───── Source records ─────

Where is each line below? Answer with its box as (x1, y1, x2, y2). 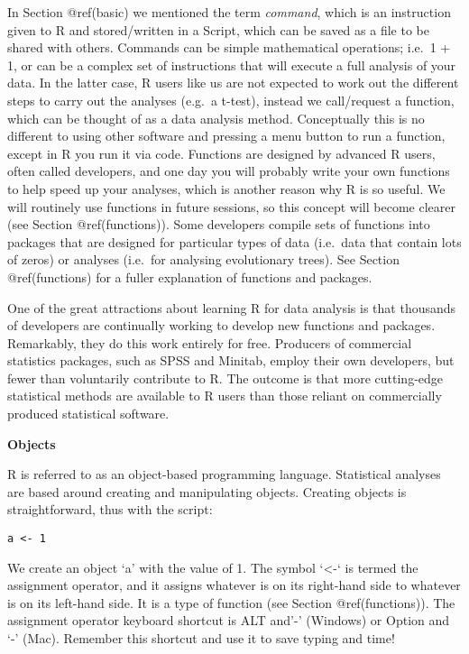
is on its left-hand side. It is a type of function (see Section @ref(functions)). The (7, 593, 455, 612)
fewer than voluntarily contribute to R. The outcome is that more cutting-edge (7, 368, 444, 387)
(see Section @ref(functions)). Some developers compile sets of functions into (7, 215, 430, 234)
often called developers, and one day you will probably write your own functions (7, 161, 450, 180)
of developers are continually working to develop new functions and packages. (7, 316, 436, 335)
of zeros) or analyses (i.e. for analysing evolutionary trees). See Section (7, 250, 400, 269)
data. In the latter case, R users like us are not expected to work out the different (7, 73, 459, 92)
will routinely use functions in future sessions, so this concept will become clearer (7, 197, 455, 216)

─────

### [Exercise prompt]
Hand back the exact lines from the start of the entries to the line with "data. In the", both ends kept and pictures left out.

### [Response for this exercise]
Where is each line below? Answer with its box as (x1, y1, x2, y2). 
is on its left-hand side. It is a type of function (see Section @ref(functions)). The (7, 593, 455, 612)
fewer than voluntarily contribute to R. The outcome is that more cutting-edge (7, 368, 444, 387)
(see Section @ref(functions)). Some developers compile sets of functions into (7, 215, 430, 234)
often called developers, and one day you will probably write your own functions (7, 161, 450, 180)
of developers are continually working to develop new functions and packages. (7, 316, 436, 335)
of zeros) or analyses (i.e. for analysing evolutionary trees). See Section (7, 250, 400, 269)
data. In the latter case, R users like us are not expected to work out the different (7, 73, 459, 92)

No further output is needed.